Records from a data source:
Segment Open
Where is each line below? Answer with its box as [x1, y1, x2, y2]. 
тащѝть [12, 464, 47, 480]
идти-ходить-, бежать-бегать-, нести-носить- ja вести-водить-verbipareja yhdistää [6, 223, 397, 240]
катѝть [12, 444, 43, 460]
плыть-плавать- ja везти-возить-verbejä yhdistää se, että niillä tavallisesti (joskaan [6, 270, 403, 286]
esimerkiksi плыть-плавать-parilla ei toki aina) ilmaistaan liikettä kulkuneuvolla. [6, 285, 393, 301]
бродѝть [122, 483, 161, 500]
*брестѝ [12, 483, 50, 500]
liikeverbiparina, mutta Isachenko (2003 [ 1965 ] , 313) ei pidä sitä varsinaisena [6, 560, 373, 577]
Segment Closed
Segment Open
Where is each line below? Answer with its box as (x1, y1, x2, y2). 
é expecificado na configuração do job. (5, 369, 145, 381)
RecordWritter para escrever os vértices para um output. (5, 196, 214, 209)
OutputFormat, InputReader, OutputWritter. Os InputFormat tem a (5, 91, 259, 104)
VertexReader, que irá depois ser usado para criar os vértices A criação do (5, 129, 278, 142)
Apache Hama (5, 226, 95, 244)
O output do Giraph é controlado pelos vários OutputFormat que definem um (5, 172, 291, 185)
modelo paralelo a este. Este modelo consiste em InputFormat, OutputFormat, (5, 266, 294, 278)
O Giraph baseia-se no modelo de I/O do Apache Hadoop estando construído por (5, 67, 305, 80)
Segment Closed
Segment Open
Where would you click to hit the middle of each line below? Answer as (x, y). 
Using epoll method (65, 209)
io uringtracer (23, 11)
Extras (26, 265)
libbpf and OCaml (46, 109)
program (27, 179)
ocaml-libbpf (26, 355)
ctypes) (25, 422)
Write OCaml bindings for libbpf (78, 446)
Segment Closed
= TRY IT =
Where a line in the entries holds the word "Answer", copy that line.

= YOUR RESPONSE =
Where is each line below? Answer with its box as [x1, y1, x2, y2]. 
Where is each line below? Answer with its box as (x1, y1, x2, y2). 
Where would you click to hit the middle of each line below? Answer as (x, y). 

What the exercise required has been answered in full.